Work request:
The records below are to be restated word for word, with every picture left out.

[Records excerpted from a collection]
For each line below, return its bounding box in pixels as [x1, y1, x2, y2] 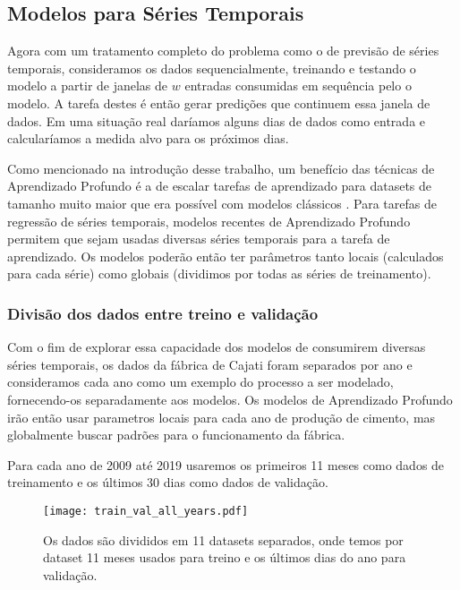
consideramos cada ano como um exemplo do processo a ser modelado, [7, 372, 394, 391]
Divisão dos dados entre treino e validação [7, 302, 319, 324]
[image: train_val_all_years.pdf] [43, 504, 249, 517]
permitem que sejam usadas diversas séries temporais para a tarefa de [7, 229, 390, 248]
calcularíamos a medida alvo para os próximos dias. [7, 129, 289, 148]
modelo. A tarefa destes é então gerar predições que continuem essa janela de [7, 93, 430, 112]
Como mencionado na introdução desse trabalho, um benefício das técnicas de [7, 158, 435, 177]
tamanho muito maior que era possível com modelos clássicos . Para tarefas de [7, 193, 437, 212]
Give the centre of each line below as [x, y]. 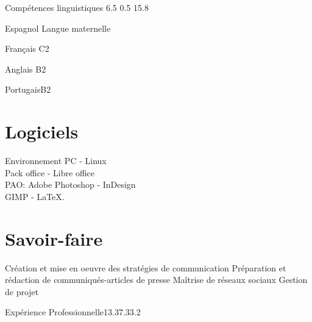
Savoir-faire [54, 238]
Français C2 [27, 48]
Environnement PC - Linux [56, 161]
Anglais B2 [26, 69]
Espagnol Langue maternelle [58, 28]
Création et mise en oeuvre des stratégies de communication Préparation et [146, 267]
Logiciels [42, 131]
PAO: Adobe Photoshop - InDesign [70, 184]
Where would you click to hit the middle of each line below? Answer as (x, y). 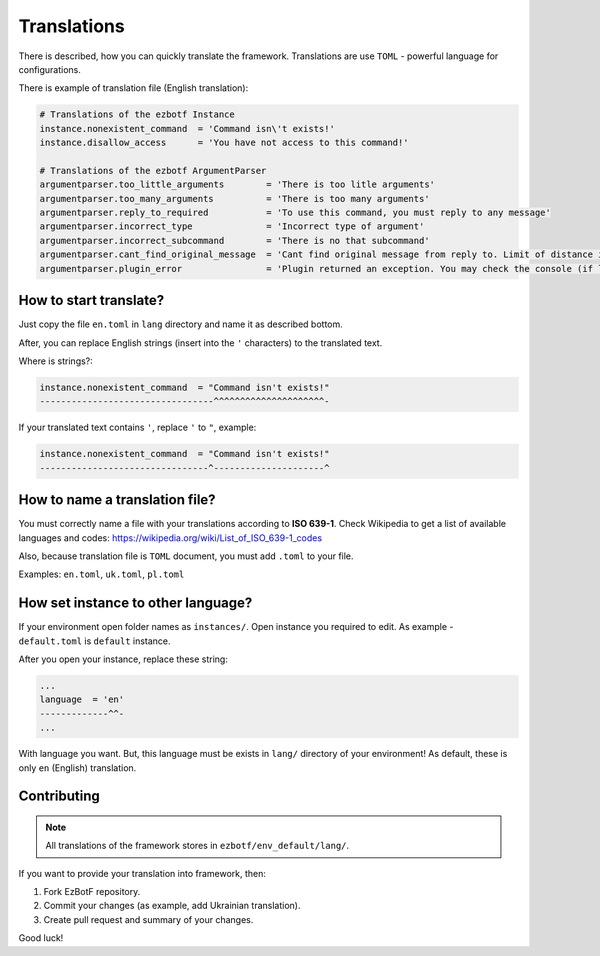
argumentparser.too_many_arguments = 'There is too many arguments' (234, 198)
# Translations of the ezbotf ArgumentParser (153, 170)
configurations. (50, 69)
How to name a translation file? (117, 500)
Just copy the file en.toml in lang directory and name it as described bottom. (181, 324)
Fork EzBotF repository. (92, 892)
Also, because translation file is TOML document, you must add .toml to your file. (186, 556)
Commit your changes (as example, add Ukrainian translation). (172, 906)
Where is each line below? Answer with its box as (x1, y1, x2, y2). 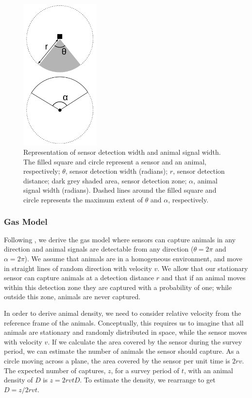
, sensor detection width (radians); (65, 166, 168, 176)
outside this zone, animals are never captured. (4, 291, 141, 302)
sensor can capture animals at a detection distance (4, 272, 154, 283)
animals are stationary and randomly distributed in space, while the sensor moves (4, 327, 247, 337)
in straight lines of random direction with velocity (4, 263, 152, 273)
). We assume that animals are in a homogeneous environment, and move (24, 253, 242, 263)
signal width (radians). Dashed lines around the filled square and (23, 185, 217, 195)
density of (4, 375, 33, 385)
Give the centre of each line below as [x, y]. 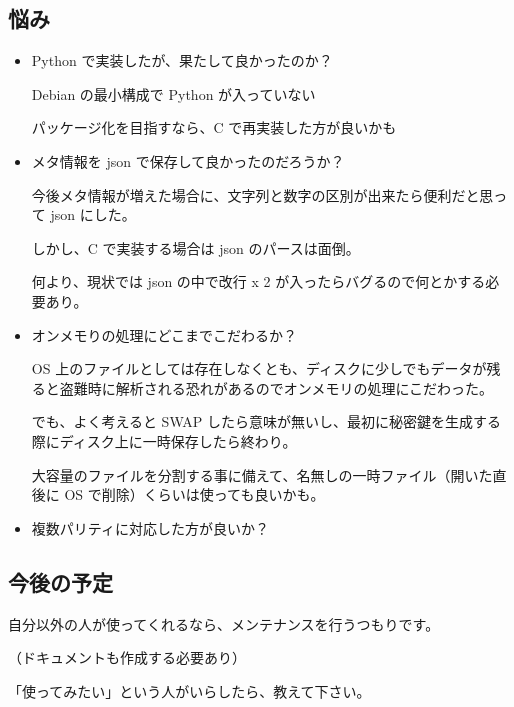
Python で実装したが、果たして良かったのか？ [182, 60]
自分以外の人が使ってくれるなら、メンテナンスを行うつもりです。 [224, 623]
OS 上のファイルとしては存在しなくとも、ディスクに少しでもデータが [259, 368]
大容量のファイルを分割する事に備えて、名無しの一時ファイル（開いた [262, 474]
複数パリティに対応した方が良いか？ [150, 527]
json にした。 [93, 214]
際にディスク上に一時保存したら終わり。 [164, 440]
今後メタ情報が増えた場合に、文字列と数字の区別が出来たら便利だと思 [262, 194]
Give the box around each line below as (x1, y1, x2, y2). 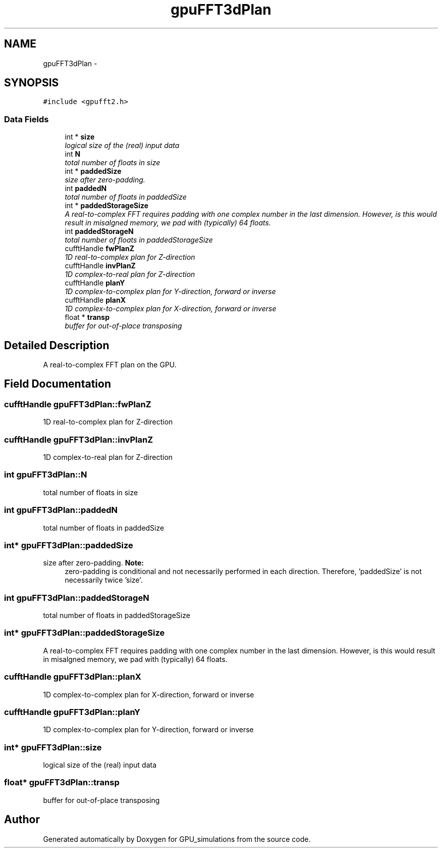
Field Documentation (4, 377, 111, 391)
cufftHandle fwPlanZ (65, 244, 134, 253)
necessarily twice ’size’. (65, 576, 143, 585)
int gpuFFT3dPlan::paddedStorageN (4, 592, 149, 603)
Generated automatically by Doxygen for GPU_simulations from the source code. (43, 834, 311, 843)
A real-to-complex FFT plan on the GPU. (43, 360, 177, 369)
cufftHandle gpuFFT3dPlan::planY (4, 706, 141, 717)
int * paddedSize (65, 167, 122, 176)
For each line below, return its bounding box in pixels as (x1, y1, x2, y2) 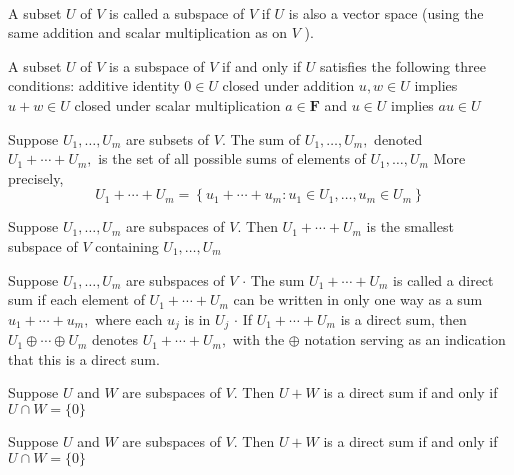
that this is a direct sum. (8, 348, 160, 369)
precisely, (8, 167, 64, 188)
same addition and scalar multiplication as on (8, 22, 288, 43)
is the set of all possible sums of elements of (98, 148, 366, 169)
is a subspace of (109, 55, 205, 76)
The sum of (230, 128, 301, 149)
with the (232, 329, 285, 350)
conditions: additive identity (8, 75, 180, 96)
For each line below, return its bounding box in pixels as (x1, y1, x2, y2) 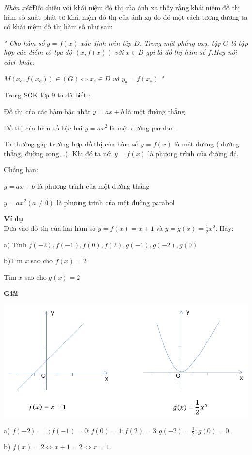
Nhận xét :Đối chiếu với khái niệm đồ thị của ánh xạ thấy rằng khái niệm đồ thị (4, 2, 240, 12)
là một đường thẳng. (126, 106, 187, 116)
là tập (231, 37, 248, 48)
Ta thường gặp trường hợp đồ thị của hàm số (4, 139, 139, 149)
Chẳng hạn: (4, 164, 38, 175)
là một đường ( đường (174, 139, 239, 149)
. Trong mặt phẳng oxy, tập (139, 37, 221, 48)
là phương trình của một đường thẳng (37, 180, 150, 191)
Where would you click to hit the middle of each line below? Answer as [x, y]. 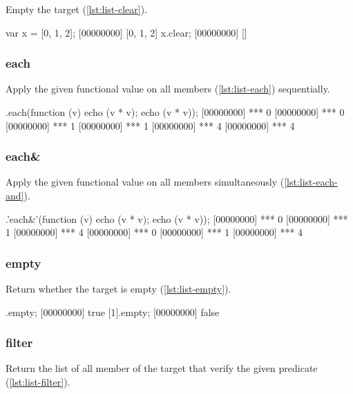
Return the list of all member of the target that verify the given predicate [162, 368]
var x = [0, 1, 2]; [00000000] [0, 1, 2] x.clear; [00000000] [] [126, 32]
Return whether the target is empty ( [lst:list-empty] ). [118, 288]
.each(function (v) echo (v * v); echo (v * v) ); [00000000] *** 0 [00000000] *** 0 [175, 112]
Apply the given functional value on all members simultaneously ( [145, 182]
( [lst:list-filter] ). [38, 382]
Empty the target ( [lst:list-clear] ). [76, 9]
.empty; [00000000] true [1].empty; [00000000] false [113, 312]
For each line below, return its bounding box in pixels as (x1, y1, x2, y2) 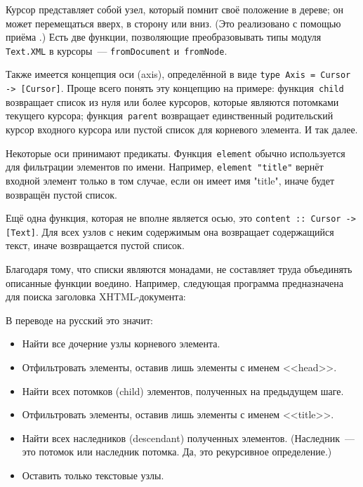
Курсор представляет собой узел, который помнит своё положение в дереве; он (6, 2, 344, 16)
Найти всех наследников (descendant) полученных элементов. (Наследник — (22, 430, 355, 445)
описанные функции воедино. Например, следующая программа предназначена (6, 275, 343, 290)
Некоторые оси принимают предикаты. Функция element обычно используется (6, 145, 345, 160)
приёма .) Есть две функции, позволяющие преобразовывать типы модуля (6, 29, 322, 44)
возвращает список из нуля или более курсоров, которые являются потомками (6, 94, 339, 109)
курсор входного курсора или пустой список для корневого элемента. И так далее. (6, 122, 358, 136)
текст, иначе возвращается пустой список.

Task response:
For each line below, return its bounding box in pixels as [x1, y1, x2, y2] 
consideramos cada ano como um exemplo do processo a ser modelado, [7, 372, 394, 391]
Divisão dos dados entre treino e validação [7, 302, 319, 324]
[image: train_val_all_years.pdf] [43, 504, 249, 517]
permitem que sejam usadas diversas séries temporais para a tarefa de [7, 229, 390, 248]
calcularíamos a medida alvo para os próximos dias. [7, 129, 289, 148]
modelo. A tarefa destes é então gerar predições que continuem essa janela de [7, 93, 430, 112]
Como mencionado na introdução desse trabalho, um benefício das técnicas de [7, 158, 435, 177]
tamanho muito maior que era possível com modelos clássicos . Para tarefas de [7, 193, 437, 212]
Give the centre of each line below as [x, y]. 
Savoir-faire [54, 238]
Français C2 [27, 48]
Environnement PC - Linux [56, 161]
Anglais B2 [26, 69]
Espagnol Langue maternelle [58, 28]
Création et mise en oeuvre des stratégies de communication Préparation et [146, 267]
Logiciels [42, 131]
PAO: Adobe Photoshop - InDesign [70, 184]
Where would you click to hit the middle of each line below? Answer as (x, y). 
argumentparser.too_many_arguments = 'There is too many arguments' (234, 198)
# Translations of the ezbotf ArgumentParser (153, 170)
configurations. (50, 69)
How to name a translation file? (117, 500)
Just copy the file en.toml in lang directory and name it as described bottom. (181, 324)
Fork EzBotF repository. (92, 892)
Also, because translation file is TOML document, you must add .toml to your file. (186, 556)
Commit your changes (as example, add Ukrainian translation). (172, 906)
Where is each line below? Answer with its box as (x1, y1, x2, y2). 
, sensor detection width (radians); (65, 166, 168, 176)
outside this zone, animals are never captured. (4, 291, 141, 302)
sensor can capture animals at a detection distance (4, 272, 154, 283)
animals are stationary and randomly distributed in space, while the sensor moves (4, 327, 247, 337)
in straight lines of random direction with velocity (4, 263, 152, 273)
). We assume that animals are in a homogeneous environment, and move (24, 253, 242, 263)
signal width (radians). Dashed lines around the filled square and (23, 185, 217, 195)
density of (4, 375, 33, 385)
Give the centre of each line below as [x, y]. 
Python で実装したが、果たして良かったのか？ [182, 60]
自分以外の人が使ってくれるなら、メンテナンスを行うつもりです。 [224, 623]
OS 上のファイルとしては存在しなくとも、ディスクに少しでもデータが [259, 368]
大容量のファイルを分割する事に備えて、名無しの一時ファイル（開いた [262, 474]
複数パリティに対応した方が良いか？ [150, 527]
json にした。 [93, 214]
際にディスク上に一時保存したら終わり。 [164, 440]
今後メタ情報が増えた場合に、文字列と数字の区別が出来たら便利だと思 [262, 194]
Give the box around each line below as (x1, y1, x2, y2). 
Field Documentation (4, 377, 111, 391)
cufftHandle fwPlanZ (65, 244, 134, 253)
necessarily twice ’size’. (65, 576, 143, 585)
int gpuFFT3dPlan::paddedStorageN (4, 592, 149, 603)
Generated automatically by Doxygen for GPU_simulations from the source code. (43, 834, 311, 843)
A real-to-complex FFT plan on the GPU. (43, 360, 177, 369)
cufftHandle gpuFFT3dPlan::planY (4, 706, 141, 717)
int * paddedSize (65, 167, 122, 176)
For each line below, return its bounding box in pixels as (x1, y1, x2, y2) 
that this is a direct sum. (8, 348, 160, 369)
precisely, (8, 167, 64, 188)
same addition and scalar multiplication as on (8, 22, 288, 43)
is the set of all possible sums of elements of (98, 148, 366, 169)
is a subspace of (109, 55, 205, 76)
The sum of (230, 128, 301, 149)
with the (232, 329, 285, 350)
conditions: additive identity (8, 75, 180, 96)
For each line below, return its bounding box in pixels as (x1, y1, x2, y2) 
Nhận xét :Đối chiếu với khái niệm đồ thị của ánh xạ thấy rằng khái niệm đồ thị (4, 2, 240, 12)
là một đường thẳng. (126, 106, 187, 116)
là tập (231, 37, 248, 48)
Ta thường gặp trường hợp đồ thị của hàm số (4, 139, 139, 149)
Chẳng hạn: (4, 164, 38, 175)
là một đường ( đường (174, 139, 239, 149)
. Trong mặt phẳng oxy, tập (139, 37, 221, 48)
là phương trình của một đường thẳng (37, 180, 150, 191)
Where would you click to hit the middle of each line below? Answer as [x, y]. 
Return the list of all member of the target that verify the given predicate [162, 368]
var x = [0, 1, 2]; [00000000] [0, 1, 2] x.clear; [00000000] [] [126, 32]
Return whether the target is empty ( [lst:list-empty] ). [118, 288]
.each(function (v) echo (v * v); echo (v * v) ); [00000000] *** 0 [00000000] *** 0 [175, 112]
Apply the given functional value on all members simultaneously ( [145, 182]
( [lst:list-filter] ). [38, 382]
Empty the target ( [lst:list-clear] ). [76, 9]
.empty; [00000000] true [1].empty; [00000000] false [113, 312]
For each line below, return its bounding box in pixels as (x1, y1, x2, y2) 
Курсор представляет собой узел, который помнит своё положение в дереве; он (6, 2, 344, 16)
Найти всех наследников (descendant) полученных элементов. (Наследник — (22, 430, 355, 445)
описанные функции воедино. Например, следующая программа предназначена (6, 275, 343, 290)
Некоторые оси принимают предикаты. Функция element обычно используется (6, 145, 345, 160)
приёма .) Есть две функции, позволяющие преобразовывать типы модуля (6, 29, 322, 44)
возвращает список из нуля или более курсоров, которые являются потомками (6, 94, 339, 109)
курсор входного курсора или пустой список для корневого элемента. И так далее. (6, 122, 358, 136)
текст, иначе возвращается пустой список.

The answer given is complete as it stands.